Inspiration
Every month I'd look at my bank statement and wonder where my grocery money went. I tried expense apps but they only tracked totals, they couldn't tell me that milk had quietly gone up 40% over six months, or that I was buying the same items repeatedly without realizing it. I wanted an AI that didn't just record my spending but actually understood it and talked to me about it like a smart friend would.
What it does
Financial Copilot turns every grocery receipt into actionable intelligence:
- Receipt Scanning - Upload a photo or PDF of any receipt. Gemini 2.5 Flash Vision extracts every line item, price, quantity, and store name automatically.
- Price Anomaly Detection - Every item is compared against your personal price history.

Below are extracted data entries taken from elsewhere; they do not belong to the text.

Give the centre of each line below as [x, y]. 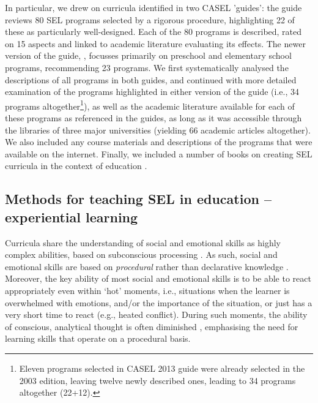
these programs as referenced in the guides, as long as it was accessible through [153, 118]
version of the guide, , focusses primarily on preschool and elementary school [148, 55]
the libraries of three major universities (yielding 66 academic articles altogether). [158, 130]
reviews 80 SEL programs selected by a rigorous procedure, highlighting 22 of [150, 19]
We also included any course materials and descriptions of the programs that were [159, 142]
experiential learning [72, 217]
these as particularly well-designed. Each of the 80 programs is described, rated [153, 32]
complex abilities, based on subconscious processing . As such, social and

If milk costs 30% more than usual, the AI agent asks: "Did you switch brands or buy a larger size?"
- Buying Cycle Prediction - After 3+ purchases of the same item, the app calculates your average restock frequency and predicts when you'll need it next.
- Predictive Grocery List - Automatically populated based on your detected buying cycles. No manual input needed.
- RAG-Grounded AI Agent - The conversational agent is injected with your real purchase history as context so it never hallucinates every price and date it mentions is pulled directly from your Firestore database.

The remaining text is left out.